DATASET ENTRIES |
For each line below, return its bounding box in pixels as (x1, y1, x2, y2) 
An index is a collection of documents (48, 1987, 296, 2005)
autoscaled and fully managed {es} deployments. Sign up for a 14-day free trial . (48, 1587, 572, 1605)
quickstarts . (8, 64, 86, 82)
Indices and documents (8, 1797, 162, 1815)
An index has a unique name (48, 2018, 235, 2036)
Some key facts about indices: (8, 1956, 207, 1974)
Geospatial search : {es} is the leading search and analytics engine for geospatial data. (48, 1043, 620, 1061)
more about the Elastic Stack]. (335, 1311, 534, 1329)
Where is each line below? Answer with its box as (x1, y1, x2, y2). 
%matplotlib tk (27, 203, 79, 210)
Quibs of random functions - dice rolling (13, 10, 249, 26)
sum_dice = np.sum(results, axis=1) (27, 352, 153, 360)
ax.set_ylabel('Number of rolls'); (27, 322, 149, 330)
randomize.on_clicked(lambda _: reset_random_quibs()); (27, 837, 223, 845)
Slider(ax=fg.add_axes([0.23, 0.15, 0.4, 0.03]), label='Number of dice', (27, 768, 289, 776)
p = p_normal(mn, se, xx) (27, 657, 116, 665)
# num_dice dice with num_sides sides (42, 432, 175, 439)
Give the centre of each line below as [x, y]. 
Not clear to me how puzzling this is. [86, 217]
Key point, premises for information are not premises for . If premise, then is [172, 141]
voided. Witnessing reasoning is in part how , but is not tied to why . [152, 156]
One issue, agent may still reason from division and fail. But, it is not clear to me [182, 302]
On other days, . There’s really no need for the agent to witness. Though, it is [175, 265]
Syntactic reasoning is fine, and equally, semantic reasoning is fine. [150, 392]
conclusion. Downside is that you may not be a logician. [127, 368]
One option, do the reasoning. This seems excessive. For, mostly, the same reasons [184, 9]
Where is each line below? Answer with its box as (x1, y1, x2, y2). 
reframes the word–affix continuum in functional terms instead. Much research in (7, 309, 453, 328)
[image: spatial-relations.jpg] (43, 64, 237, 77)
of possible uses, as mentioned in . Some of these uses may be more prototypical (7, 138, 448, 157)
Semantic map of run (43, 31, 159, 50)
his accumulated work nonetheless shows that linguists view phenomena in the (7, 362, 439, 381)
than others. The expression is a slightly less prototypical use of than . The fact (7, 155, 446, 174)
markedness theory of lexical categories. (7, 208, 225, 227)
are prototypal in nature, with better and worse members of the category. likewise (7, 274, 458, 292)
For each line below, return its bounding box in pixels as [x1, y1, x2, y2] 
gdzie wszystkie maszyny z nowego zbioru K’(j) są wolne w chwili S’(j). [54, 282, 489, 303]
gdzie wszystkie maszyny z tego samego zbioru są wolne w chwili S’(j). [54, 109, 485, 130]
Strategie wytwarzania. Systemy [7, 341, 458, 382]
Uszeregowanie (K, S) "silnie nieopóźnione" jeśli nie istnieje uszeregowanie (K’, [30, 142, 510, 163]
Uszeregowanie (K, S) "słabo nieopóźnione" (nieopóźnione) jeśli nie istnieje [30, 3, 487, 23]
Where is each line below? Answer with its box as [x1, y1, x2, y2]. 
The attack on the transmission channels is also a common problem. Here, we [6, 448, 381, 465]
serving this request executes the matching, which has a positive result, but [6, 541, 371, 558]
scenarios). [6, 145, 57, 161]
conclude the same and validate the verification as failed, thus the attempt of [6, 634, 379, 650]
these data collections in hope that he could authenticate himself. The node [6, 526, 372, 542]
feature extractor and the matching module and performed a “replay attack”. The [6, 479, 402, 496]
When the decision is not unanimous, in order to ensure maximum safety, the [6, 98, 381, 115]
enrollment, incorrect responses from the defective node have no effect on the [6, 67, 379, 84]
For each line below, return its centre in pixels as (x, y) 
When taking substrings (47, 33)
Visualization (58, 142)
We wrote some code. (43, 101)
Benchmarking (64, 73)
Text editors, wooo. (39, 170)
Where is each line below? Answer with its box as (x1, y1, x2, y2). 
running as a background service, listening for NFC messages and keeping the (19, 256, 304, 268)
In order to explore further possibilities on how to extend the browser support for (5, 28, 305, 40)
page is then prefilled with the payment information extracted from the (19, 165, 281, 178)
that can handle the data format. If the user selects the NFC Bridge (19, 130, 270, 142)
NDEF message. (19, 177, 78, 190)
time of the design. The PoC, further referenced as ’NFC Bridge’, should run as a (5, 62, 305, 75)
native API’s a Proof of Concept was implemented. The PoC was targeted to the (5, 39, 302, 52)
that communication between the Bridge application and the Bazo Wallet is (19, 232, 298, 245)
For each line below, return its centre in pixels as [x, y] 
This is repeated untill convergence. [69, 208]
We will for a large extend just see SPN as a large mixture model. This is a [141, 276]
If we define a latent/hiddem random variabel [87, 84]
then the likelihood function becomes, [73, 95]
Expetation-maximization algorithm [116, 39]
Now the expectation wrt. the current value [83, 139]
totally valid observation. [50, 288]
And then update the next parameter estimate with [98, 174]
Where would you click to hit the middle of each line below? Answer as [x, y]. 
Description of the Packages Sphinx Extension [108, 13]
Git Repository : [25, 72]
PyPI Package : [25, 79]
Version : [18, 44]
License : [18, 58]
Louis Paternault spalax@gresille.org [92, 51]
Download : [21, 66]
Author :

TASK PROMPT | Write out only the lines that run from the line containing "gdzie wszystkie maszyny z tego" through the line containing "y1, x2, y2].", both included, exactly as they appear above.

SOLUTION TO THE EXERCISE |
gdzie wszystkie maszyny z tego samego zbioru są wolne w chwili S’(j). [54, 109, 485, 130]
Strategie wytwarzania. Systemy [7, 341, 458, 382]
Uszeregowanie (K, S) "silnie nieopóźnione" jeśli nie istnieje uszeregowanie (K’, [30, 142, 510, 163]
Uszeregowanie (K, S) "słabo nieopóźnione" (nieopóźnione) jeśli nie istnieje [30, 3, 487, 23]
Where is each line below? Answer with its box as [x1, y1, x2, y2]. 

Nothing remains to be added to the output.